Question

The solubility product of $A{g}_2{C}_2{O}_4$ at ${25}^{\circ }C$ is $1.29\times {10}^{-11}mo{l}^3.li{t}^{-3}$. A solution of $K_2{C}_2{O}_4$ containing 0.1520 moles in 500 ml. Water is shaken at ${25}^{\circ }C$ with excess $A{g}_{2}C{O}_3$ till the following equilibrium is reached : $A{g}_{2}C{O}_3+K_2{C}_2{O}_4\to A{g}_2{C}_2{O}_4+K_{2}C{O}_3$. At equilibrium, the solution contains 0.0358 moles of $K_{2}C{O}_3$. Assuming the degree of dissociation of $K_2{C}_2{O}_4$ and $K_{2}C{O}_3$ to be equal,calculate the solubility product of $A{g}_{2}C{O}_3$.

• A. $1.194$ x ${10}^{-10}mo{l}^2.li{t}^{-2}$
• B. $3.974$ x ${10}^{-10}mo{l}^2.li{t}^{-2}$
• C. $3.974$ x ${10}^{-12}mo{l}^3.li{t}^{-3}$
• D. $1.164$ x ${10}^{-10}mo{l}^3.li{t}^{-3}$

Answer 1

Answer: (C)

$3.974$ x ${10}^{-12}mo{l}^3.li{t}^{-3}$

Initially, the concentration of oxalate ion was 0.1520 moles.

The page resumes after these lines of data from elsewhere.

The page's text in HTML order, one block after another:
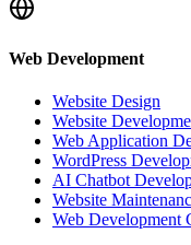
Web Development
Website Design
Website
Web Application
WordPress
AI Chatbot
Website
Web Development
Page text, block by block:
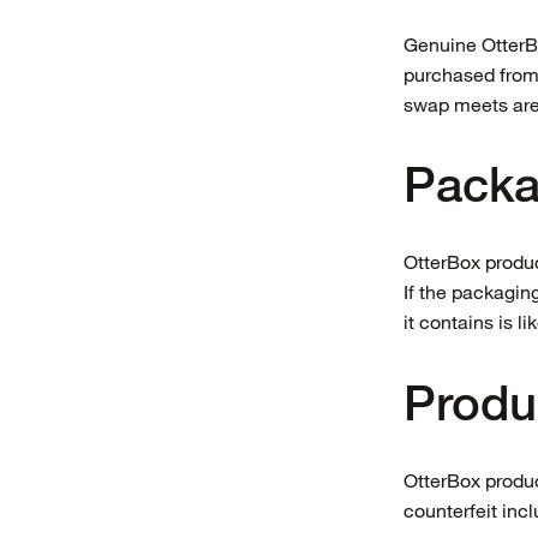
Genuine
purchased
swap meets
OtterBox
If the
it contains is
OtterBox
counterfeit
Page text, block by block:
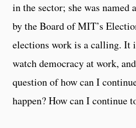
in the sector; she was named
by the Board of MIT’s
elections work is a calling. It
watch democracy at work,
question of how can I
happen? How can I continue
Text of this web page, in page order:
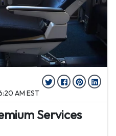
AM EST
Services
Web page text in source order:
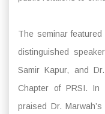
The seminar
distinguished
Samir Kapur, and
Chapter of PRSI.
praised Dr.
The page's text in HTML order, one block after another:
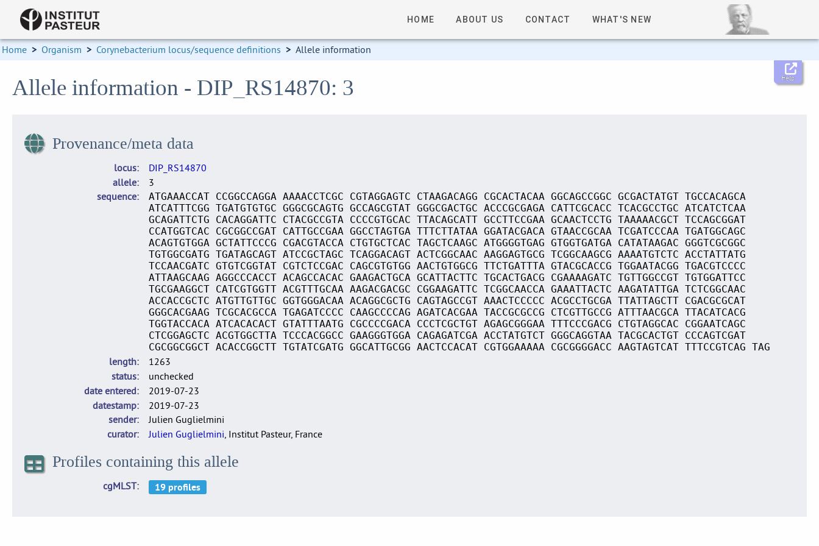
HOME ABOUT US CONTACT WHAT'S NEW
Home > Organism > Corynebacterium locus/sequence definitions > Allele information
Help
Allele information - DIP_RS14870: 3
Provenance/meta data
locus
DIP_RS14870
allele
3
sequence
ATGAAACCAT CCGGCCAGGA AAAACCTCGC CGTAGGAGTC CTAAGACAGG CGCACTACAA GGCAGCCGGC GCGACTATGT TGCCACAGCA
ATCATTTCGG TGATGTGTGC GGGCGCAGTG GCCAGCGTAT GGGCGACTGC ACCCGCGAGA CATTCGCACC TCACGCCTGC ATCATCTCAA
GCAGATTCTG CACAGGATTC CTACGCCGTA CCCCGTGCAC TTACAGCATT GCCTTCCGAA GCAACTCCTG TAAAAACGCT TCCAGCGGAT
CCATGGTCAC CGCGGCCGAT CATTGCCGAA GGCCTAGTGA TTTCTTATAA GGATACGACA GTAACCGCAA TCGATCCCAA TGATGGCAGC
ACAGTGTGGA GCTATTCCCG CGACGTACCA CTGTGCTCAC TAGCTCAAGC ATGGGGTGAG GTGGTGATGA CATATAAGAC GGGTCGCGGC
TGTGGCGATG TGATAGCAGT ATCCGCTAGC TCAGGACAGT ACTCGGCAAC AAGGAGTGCG TCGGCAAGCG AAAATGTCTC ACCTATTATG
TCCAACGATC GTGTCGGTAT CGTCTCCGAC CAGCGTGTGG AACTGTGGCG TTCTGATTTA GTACGCACCG TGGAATACGG TGACGTCCCC
ATTAAGCAAG AGGCCCACCT ACAGCCACAC GAAGACTGCA GCATTACTTC TGCACTGACG CGAAAAGATC TGTTGGCCGT TGTGGATTCC
TGCGAAGGCT CATCGTGGTT ACGTTTGCAA AAGACGACGC CGGAAGATTC TCGGCAACCA GAAATTACTC AAGATATTGA TCTCGGCAAC
ACCACCGCTC ATGTTGTTGC GGTGGGACAA ACAGGCGCTG CAGTAGCCGT AAACTCCCCC ACGCCTGCGA TTATTAGCTT CGACGCGCAT
GGGCACGAAG TCGCACGCCA TGAGATCCCC CAAGCCCCAG AGATCACGAA TACCGCGCCG CTCGTTGCCG ATTTAACGCA TTACATCACG
TGGTACCACA ATCACACACT GTATTTAATG CGCCCCGACA CCCTCGCTGT AGAGCGGGAA TTTCCCGACG CTGTAGGCAC CGGAATCAGC
CTCGGAGCTC ACGTGGCTTA TCCCACGGCC GAAGGGTGGA CAGAGATCGA ACCTATGTCT GGGCAGGTAA TACGCACTGT CCCAGTCGAT
CGCGGCGGCT ACACCGGCTT TGTATCGATG GGCATTGCGG AACTCCACAT CGTGGAAAAA CGCGGGGACC AAGTAGTCAT TTTCCGTCAG TAG
length
1263
status
unchecked
date entered
2019-07-23
datestamp
2019-07-23
sender
Julien Guglielmini
curator
Julien Guglielmini, Institut Pasteur, France
Profiles containing this allele
cgMLST
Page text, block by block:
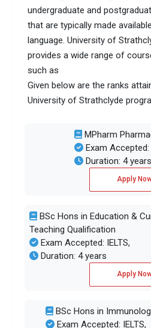
undergraduate and
that are typically made
language. University of
provides a wide range of
such as
Given below are the ranks
University of Strathclyde
MPharm
Exam Accepted:
Duration: 4 years
Apply
BSc Hons in Education &
Teaching Qualification
Exam Accepted: IELTS,
Duration: 4 years
Apply
BSc Hons in
Exam Accepted: IELTS,
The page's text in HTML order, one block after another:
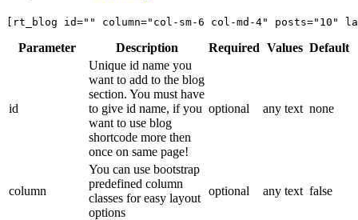
[rt_blog id="" column="col-sm-6 col-md-4" posts="10"
Parameter Description Required Values Default
id
Unique id name you
want to add to the blog
section. You must have
to give id name, if you
want to use blog
shortcode more then
once on same page!
optional any text none
column
You can use bootstrap
predefined column
classes for easy layout
options
optional any text false
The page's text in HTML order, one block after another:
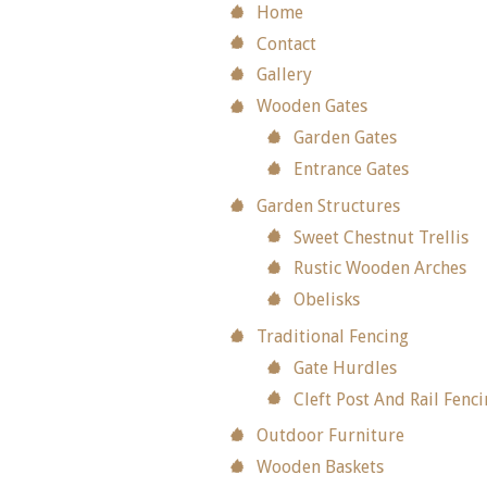
Home
Contact
Gallery
Wooden Gates
Garden Gates
Entrance Gates
Garden Structures
Sweet Chestnut Trellis
Rustic Wooden Arches
Obelisks
Traditional Fencing
Gate Hurdles
Cleft Post And Rail
Outdoor Furniture
Wooden Baskets
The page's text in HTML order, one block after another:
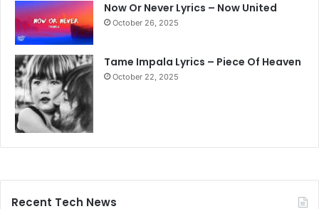
Now Or Never Lyrics – Now United
October 26, 2025
Tame Impala Lyrics – Piece Of Heaven
October 22, 2025
Recent Tech News
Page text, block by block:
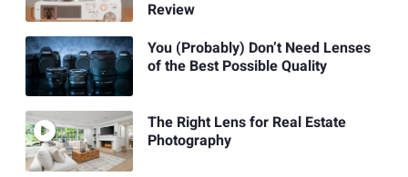
Review
You (Probably) Don’t Need Lenses
of the Best Possible Quality
The Right Lens for Real Estate
Photography
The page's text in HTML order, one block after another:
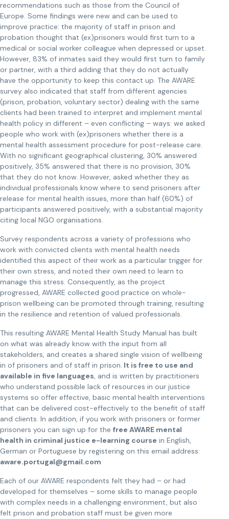
recommendations such as those from the Council of
Europe. Some findings were new and can be used to
improve practice: the majority of staff in prison and
probation thought that (ex)prisoners would first turn to a
medical or social worker colleague when depressed or upset.
However, 83% of inmates said they would first turn to family
or partner, with a third adding that they do not actually
have the opportunity to keep this contact up. The AWARE
survey also indicated that staff from different agencies
(prison, probation, voluntary sector) dealing with the same
clients had been trained to interpret and implement mental
health policy in different – even conflicting – ways: we asked
people who work with (ex)prisoners whether there is a
mental health assessment procedure for post-release care.
With no significant geographical clustering, 30% answered
positively, 35% answered that there is no provision, 30%
that they do not know. However, asked whether they as
individual professionals know where to send prisoners after
release for mental health issues, more than half (60%) of
participants answered positively, with a substantial majority
citing local NGO organisations.
Survey respondents across a variety of professions who
work with convicted clients with mental health needs
identified this aspect of their work as a particular trigger for
their own stress, and noted their own need to learn to
manage this stress. Consequently, as the project
progressed, AWARE collected good practice on whole-
prison wellbeing can be promoted through training, resulting
in the resilience and retention of valued professionals.
This resulting AWARE Mental Health Study Manual has built
on what was already know with the input from all
stakeholders, and creates a shared single vision of wellbeing
in of prisoners and of staff in prison. It is free to use and
available in five languages, and is written by practitioners
who understand possible lack of resources in our justice
systems so offer effective, basic mental health interventions
that can be delivered cost-effectively to the benefit of staff
and clients. In addition, if you work with prisoners or former
prisoners you can sign up for the free AWARE mental
health in criminal justice e-learning course in English,
German or Portuguese by registering on this email address:
aware.portugal@gmail.com
Each of our AWARE respondents felt they had – or had
developed for themselves – some skills to manage people
with complex needs in a challenging environment, but also
felt prison and probation staff must be given more
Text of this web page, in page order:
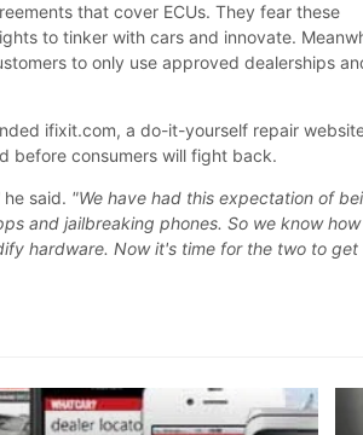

and at equilibrium the amount of carbonate ion formed=$0.1520-0.0358=0.1162$

The concentration of potassium oxalate remaining after the reaction is $\frac{0.1162}{0.5}=0.2324M$.
The concentration of potassium carbonate (or carbonate ions) at equilibrium $=\frac{0.0358}{0.5}=0.0716M$.
For silver oxalate, $K_{sp}=\left[A{g}^{+}{]}^2\right[C_{2}O{4}^{2-}]$.
Hence, $1.29\times {10}^{-11}=[A{g}^{+}{]}^2\times 0.2324$.
$[A{g}^{+}{]}^2=\frac{1.29\times {10}^{-11}}{0.2324}$.
The expression for the solubility product of silver carbonate is $K_{sp}=\left[A{g}^{+}{]}^2\right[C{O}_3^{2-}]=\frac{1.29\times {10}^{-11}}{0.2324}\times 0.0716=3.974\times {10}^{-12}mo{l}^3.li{t}^{-3}$.